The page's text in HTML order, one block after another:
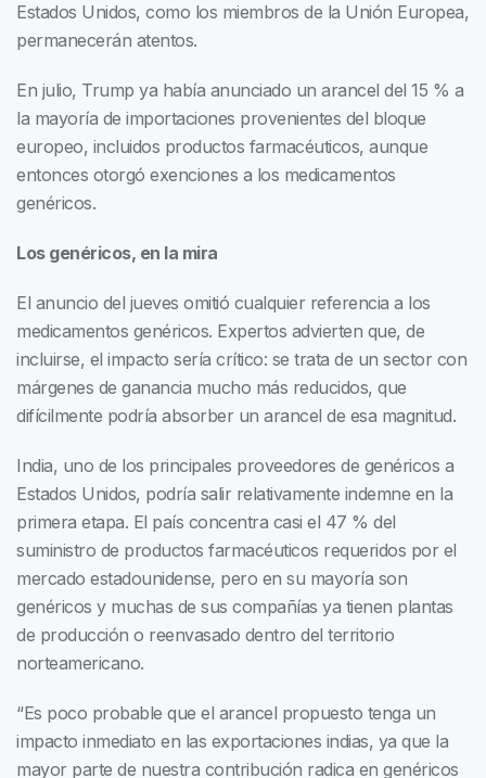
Estados Unidos, como los miembros de la Unión Europea,
permanecerán atentos.
En julio, Trump ya había anunciado un arancel del 15 % a
la mayoría de importaciones provenientes del bloque
europeo, incluidos productos farmacéuticos, aunque
entonces otorgó exenciones a los medicamentos
genéricos.
Los genéricos, en la mira
El anuncio del jueves omitió cualquier referencia a los
medicamentos genéricos. Expertos advierten que, de
incluirse, el impacto sería crítico: se trata de un sector con
márgenes de ganancia mucho más reducidos, que
difícilmente podría absorber un arancel de esa magnitud.
India, uno de los principales proveedores de genéricos a
Estados Unidos, podría salir relativamente indemne en la
primera etapa. El país concentra casi el 47 % del
suministro de productos farmacéuticos requeridos por el
mercado estadounidense, pero en su mayoría son
genéricos y muchas de sus compañías ya tienen plantas
de producción o reenvasado dentro del territorio
norteamericano.
“Es poco probable que el arancel propuesto tenga un
impacto inmediato en las exportaciones indias, ya que la
mayor parte de nuestra contribución radica en genéricos
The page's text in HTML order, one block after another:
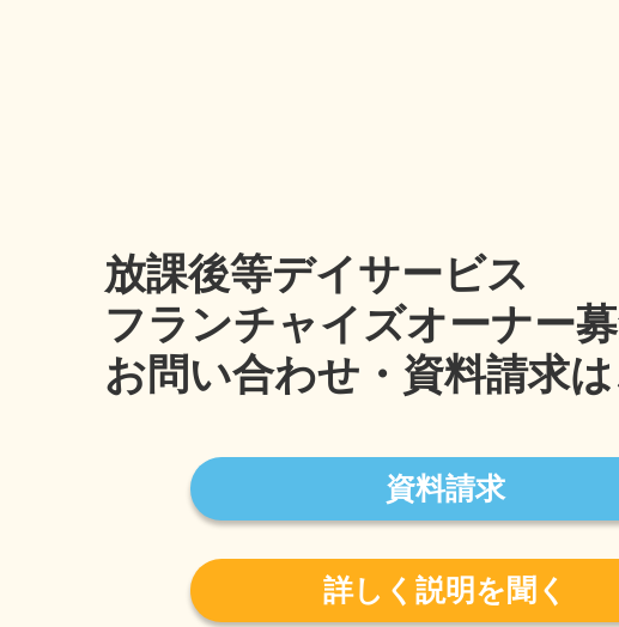
放課後等デイサービス
フランチャイズオーナー
お問い合わせ・資料請求
資料請求
詳しく説明を聞く
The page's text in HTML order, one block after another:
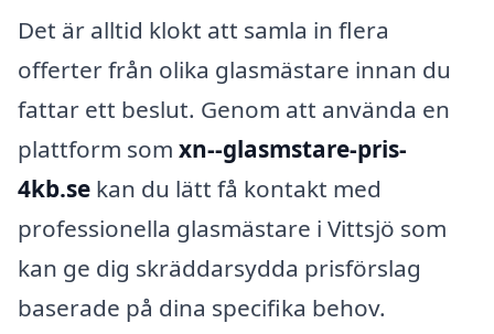
Det är alltid klokt att samla in flera
offerter från olika glasmästare innan du
fattar ett beslut. Genom att använda en
plattform som xn--glasmstare-pris-
4kb.se kan du lätt få kontakt med
professionella glasmästare i Vittsjö som
kan ge dig skräddarsydda prisförslag
baserade på dina specifika behov.
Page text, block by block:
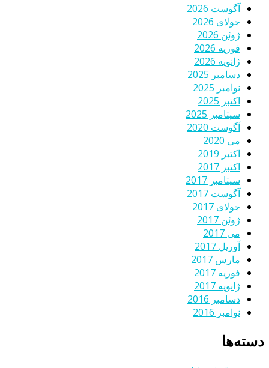
آگوست 2026
جولای 2026
ژوئن 2026
فوریه 2026
ژانویه 2026
دسامبر 2025
نوامبر 2025
اکتبر 2025
سپتامبر 2025
آگوست 2020
می 2020
اکتبر 2019
اکتبر 2017
سپتامبر 2017
آگوست 2017
جولای 2017
ژوئن 2017
می 2017
آوریل 2017
مارس 2017
فوریه 2017
ژانویه 2017
دسامبر 2016
نوامبر 2016
دسته‌ها
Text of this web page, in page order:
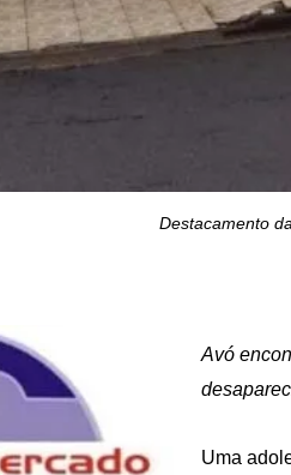
Destacamento
Avó
Uma
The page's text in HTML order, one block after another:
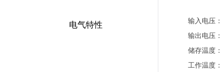
电气特性
输入电压
输出电压
储存温度
工作温度
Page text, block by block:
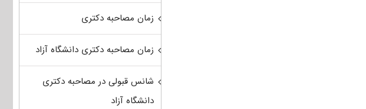
زمان مصاحبه دکتری
زمان مصاحبه دکتری دانشگاه آزاد
شانس قبولی در مصاحبه دکتری
دانشگاه آزاد
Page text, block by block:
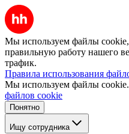
Мы используем файлы cookie,
правильную работу нашего
трафик.
Правила использования
Мы используем файлы cookie.
файлов cookie
Понятно
Ищу сотрудника
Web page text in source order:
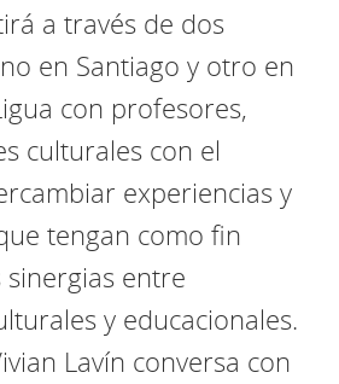
a través de dos
en Santiago y otro en
con profesores,
culturales con el
experiencias y
tengan como fin
entre
y educacionales.
Lavín conversa con
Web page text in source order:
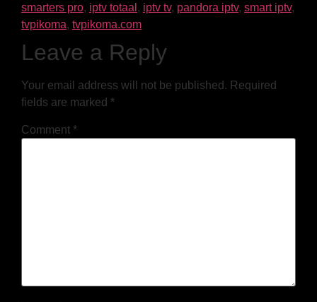
smarters pro, iptv totaal , iptv tv, pandora iptv, smart iptv,
tvpikoma, tvpikoma.com
Leave a Reply
Your email address will not be published. Required
fields are marked *
Comment *
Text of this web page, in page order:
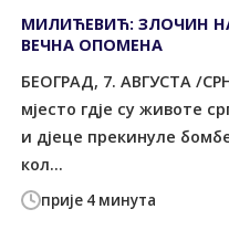
прије 4 минута
МИЛИЋЕВИЋ: ЗЛОЧИН
ВЕЧНА ОПОМЕНА
БЕОГРАД, 7. АВГУСТА /
мјесто гдје су животе
и дјеце прекинуле
кол...
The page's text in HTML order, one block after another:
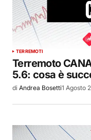
TERREMOTI
Terremoto
5.6: cosa è
di Andrea Bosetti1 Agosto
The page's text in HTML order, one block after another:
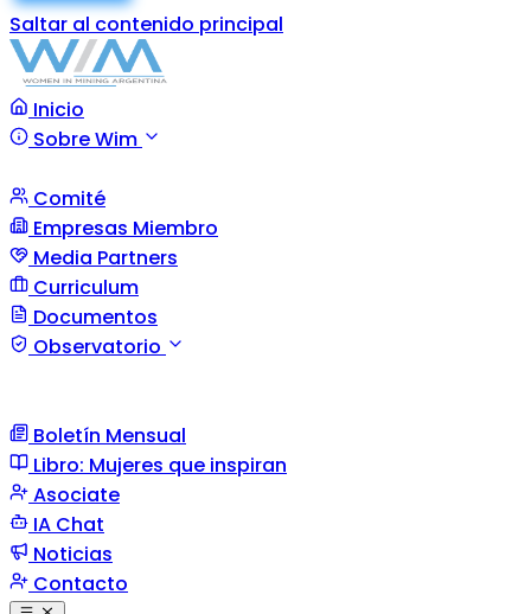
Saltar al contenido principal
Inicio
Sobre Wim
Comité
Empresas Miembro
Media Partners
Curriculum
Documentos
Observatorio
Boletín Mensual
Libro: Mujeres que inspiran
Asociate
IA Chat
Noticias
Contacto
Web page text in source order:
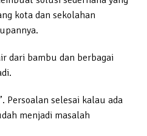
kota dan sekolahan
dari bambu dan berbagai
Persoalan selesai kalau ada
menjadi masalah
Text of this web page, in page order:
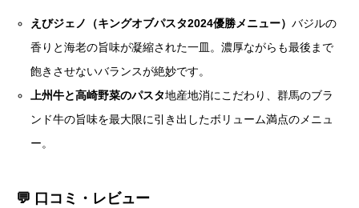
えびジェノ（キングオブパスタ2024優勝メニュー）バジルの
香りと海老の旨味が凝縮された一皿。濃厚ながらも最後まで
飽きさせないバランスが絶妙です。
上州牛と高崎野菜のパスタ地産地消にこだわり、群馬のブラ
ンド牛の旨味を最大限に引き出したボリューム満点のメニュ
ー。
💬 口コミ・レビュー
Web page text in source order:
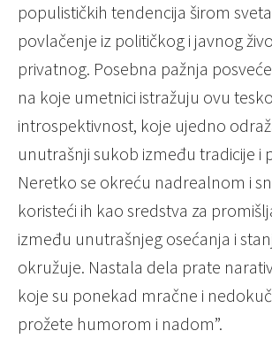
populističkih tendencija širom
povlačenje iz političkog i javnog
privatnog. Posebna pažnja
na koje umetnici istražuju ovu
introspektivnost, koje ujedno
unutrašnji sukob između tradicije i
Neretko se okreću nadrealnom i
koristeći ih kao sredstva za
između unutrašnjeg osećanja i
okružuje. Nastala dela prate
koje su ponekad mračne i
prožete humorom i nadom”.
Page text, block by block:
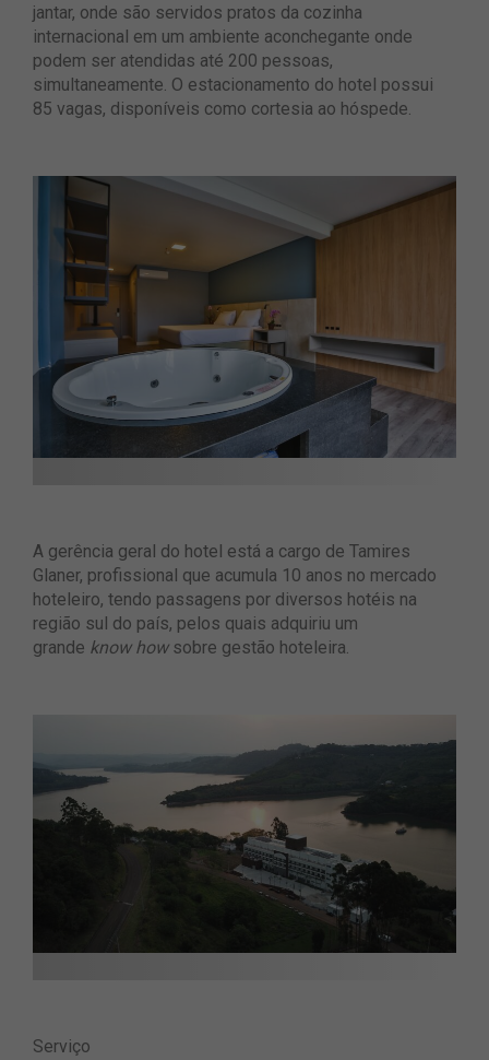
jantar, onde são servidos pratos da cozinha
internacional em um ambiente aconchegante onde
podem ser atendidas até 200 pessoas,
simultaneamente. O estacionamento do hotel possui
85 vagas, disponíveis como cortesia ao hóspede.
A gerência geral do hotel está a cargo de Tamires
Glaner, profissional que acumula 10 anos no mercado
hoteleiro, tendo passagens por diversos hotéis na
região sul do país, pelos quais adquiriu um
grande know howsobre gestão hoteleira.
Serviço
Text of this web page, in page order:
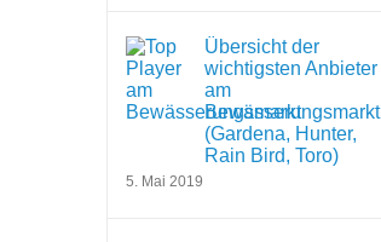
Übersicht der
wichtigsten Anbieter
am
Bewässerungsmarkt
(Gardena, Hunter,
Rain Bird, Toro)
5. Mai 2019
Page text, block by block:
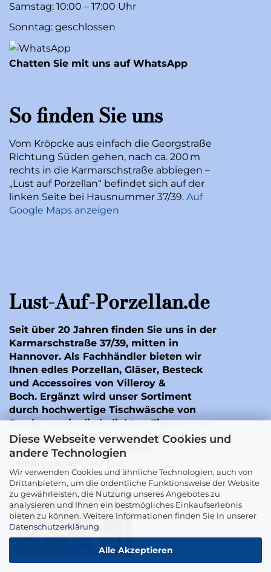
Diese Webseite verwendet Cookies und
andere Technologien
Wir verwenden Cookies und ähnliche Technologien, auch von
Drittanbietern, um die ordentliche Funktionsweise der Website
zu gewährleisten, die Nutzung unseres Angebotes zu
analysieren und Ihnen ein bestmögliches Einkaufserlebnis
bieten zu können. Weitere Informationen finden Sie in unserer
Datenschutzerklärung.
Alle Akzeptieren
Samstag: 10:00 – 17:00 Uhr
Sonntag: geschlossen
Chatten Sie mit uns auf WhatsApp
So finden Sie uns
Vom Kröpcke aus einfach die Georgstraße
Richtung Süden gehen, nach ca. 200 m
rechts in die Karmarschstraße abbiegen –
„Lust auf Porzellan“ befindet sich auf der
linken Seite bei Hausnummer 37/39. Auf
Google Maps anzeigen
Lust-Auf-Porzellan.de
Seit über 20 Jahren finden Sie uns in der
Karmarschstraße 37/39, mitten in
Hannover. Als Fachhändler bieten wir
Ihnen edles Porzellan, Gläser, Besteck
und Accessoires von Villeroy &
Boch. Ergänzt wird unser Sortiment
durch hochwertige Tischwäsche von
Sandersowie die beliebten Figuren von
Wendt & Kühn. Mit jedem Online-Kauf
unterstützen Sie auch unser
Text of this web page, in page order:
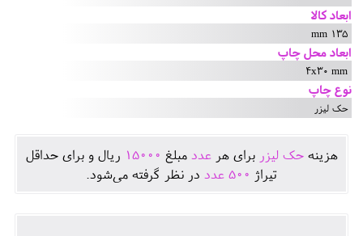
ابعاد کالا
135 mm
ابعاد محل چاپ
4x30 mm
نوع چاپ
حک لیزر
هزينهحک لیزر برای هرعدد مبلغ 15000 ريال و برای حداقل
تيراژ 500 عدد در نظر گرفته می‌شود.
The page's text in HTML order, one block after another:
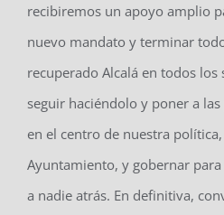
recibiremos un apoyo amplio
nuevo mandato y terminar
recuperado Alcalá en todos
seguir haciéndolo y poner a
en el centro de nuestra
Ayuntamiento, y gobernar
a nadie atrás. En definitiva,
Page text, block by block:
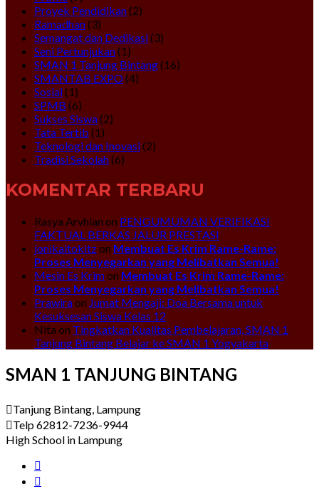
Proyek Pendidikan(2)
Ramadhan(3)
Semangat dan Dedikasi(3)
Seni Pertunjukan(1)
SMAN 1 Tanjung Bintang(16)
SMANTAB EXPO(4)
Sosial(1)
SPMB (6)
Sukses Siswa(2)
Tata Tertib (1)
Teknologi dan Inovasi(2)
Tradisi Sekolah(6)
KOMENTAR TERBARU
Rasya Arvhian on PENGUMUMAN VERIFIKASI
FAKTUAL BERKAS JALUR PRESTASI
jonikaitokitzon Membuat Es Krim Rame-Rame:
Proses Menyegarkan yang Melibatkan Semua!
Mesin Es Krimon Membuat Es Krim Rame-Rame:
Proses Menyegarkan yang Melibatkan Semua!
Prawiraon Jumat Mengaji: Doa Bersama untuk
Kesuksesan Siswa Kelas 12
Nita on Tingkatkan Kualitas Pembelajaran, SMAN 1
Tanjung Bintang Belajar ke SMAN 1 Yogyakarta
SMAN 1 TANJUNG BINTANG
Tanjung Bintang, Lampung
Telp 62812-7236-9944
High School in Lampung
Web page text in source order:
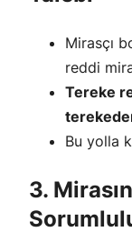
Mirasçı
reddi
Tereke
Bu yolla
3.
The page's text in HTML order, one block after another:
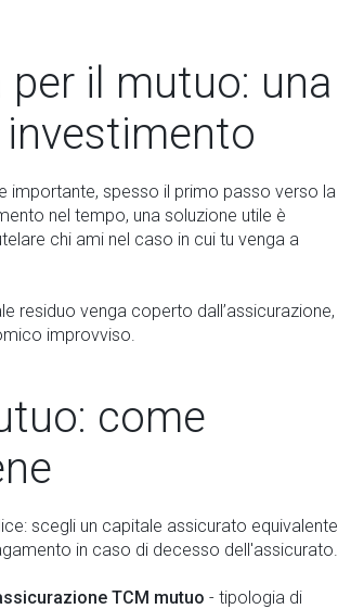
per il mutuo: una
importante, spesso il primo passo verso la
nel tempo, una soluzione utile è
chi ami nel caso in cui tu venga a
residuo venga coperto dall’assicurazione,
improvviso.
come
scegli un capitale assicurato equivalente
in caso di decesso dell'assicurato.
TCM mutuo - tipologia di
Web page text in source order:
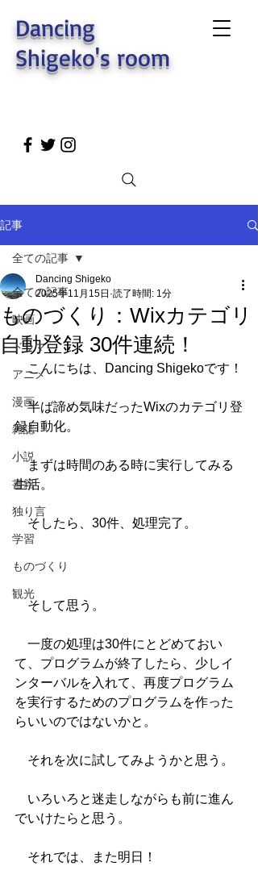
Dancing
Shigeko's room
記事
全ての記事
映画
ドラマ
アニメ
漫画
雑誌
小説
書籍
独り言
学習
ものづくり
観光
全ての記事
ものづくり：Wixカテゴリ
自動登録 30件連続！
Dancing Shigeko
2025年11月15日 読了時間: 1分
こんにちは、Dancing Shigekoです！
半ば諦め気味だったWixのカテゴリ登
録自動化。
まずは時間のある時に実行してみる
生活。
そしたら、30件、処理完了。
そして思う。
一度の処理は30件にとどめておい
て、プログラムが終了したら、少しイ
ンターバルを入れて、再度プログラム
を実行するためのプログラムを作った
らいいのではないかと。
それを次に試してみようかと思う。
いろいろと迷走しながらも前に進ん
でいけたらと思う。
それでは、また明日！
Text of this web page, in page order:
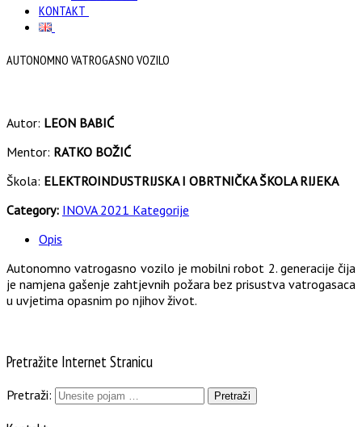
KONTAKT
AUTONOMNO VATROGASNO VOZILO
Autor: LEON BABIĆ
Mentor: RATKO BOŽIĆ
Škola: ELEKTROINDUSTRIJSKA I OBRTNIČKA ŠKOLA RIJEKA
Category: INOVA 2021 Kategorije
Opis
Autonomno vatrogasno vozilo je mobilni robot 2. generacije čija
je namjena gašenje zahtjevnih požara bez prisustva vatrogasaca
u uvjetima opasnim po njihov život.
Pretražite Internet Stranicu
Pretraži:
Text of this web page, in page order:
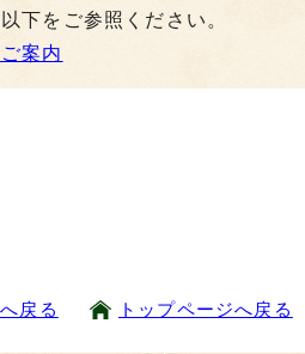
下をご参照ください。
案内
戻る トップページへ戻る

Aim of the task: All lines above from the one containing "Mesin Es Krimon" up to and including the one containing "in caso di decesso dell'assicurato." are to be set down exactly, and nothing else. Leave images out.

Result of this exercise:
Mesin Es Krimon Membuat Es Krim Rame-Rame:
Proses Menyegarkan yang Melibatkan Semua!
Prawiraon Jumat Mengaji: Doa Bersama untuk
Kesuksesan Siswa Kelas 12
Nita on Tingkatkan Kualitas Pembelajaran, SMAN 1
Tanjung Bintang Belajar ke SMAN 1 Yogyakarta
SMAN 1 TANJUNG BINTANG
Tanjung Bintang, Lampung
Telp 62812-7236-9944
High School in Lampung
Web page text in source order:
Mirasçı
reddi
Tereke
Bu yolla
3.
The page's text in HTML order, one block after another:
per il mutuo: una
importante, spesso il primo passo verso la
nel tempo, una soluzione utile è
chi ami nel caso in cui tu venga a
residuo venga coperto dall’assicurazione,
improvviso.
come
scegli un capitale assicurato equivalente
in caso di decesso dell'assicurato.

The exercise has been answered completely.